_What is required_.
Return exactly, please, the line that contains "Vision and Mission" and every line after it through the end of the material that follows, leaving pictures aside.
──────── The input
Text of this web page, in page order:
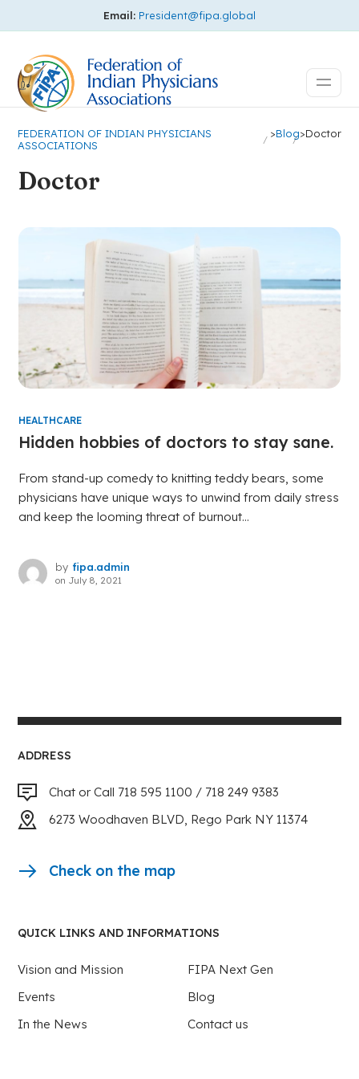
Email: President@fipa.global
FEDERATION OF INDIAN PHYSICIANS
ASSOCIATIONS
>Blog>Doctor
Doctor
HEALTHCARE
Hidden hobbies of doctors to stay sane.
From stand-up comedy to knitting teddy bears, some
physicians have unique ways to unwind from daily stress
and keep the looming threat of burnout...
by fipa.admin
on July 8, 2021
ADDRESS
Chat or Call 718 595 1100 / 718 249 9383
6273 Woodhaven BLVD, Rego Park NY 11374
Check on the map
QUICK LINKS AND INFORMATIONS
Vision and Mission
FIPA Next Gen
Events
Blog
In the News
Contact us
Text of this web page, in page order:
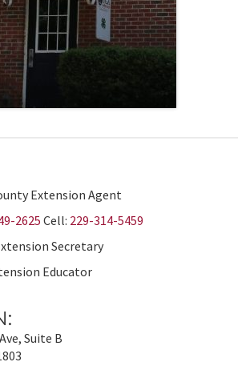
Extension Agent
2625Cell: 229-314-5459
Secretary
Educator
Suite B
────────────────
_Finished task_.
Vision and Mission
FIPA Next Gen
Events
Blog
In the News
Contact us
Text of this web page, in page order:
Extension Agent
2625Cell: 229-314-5459
Secretary
Educator
Suite B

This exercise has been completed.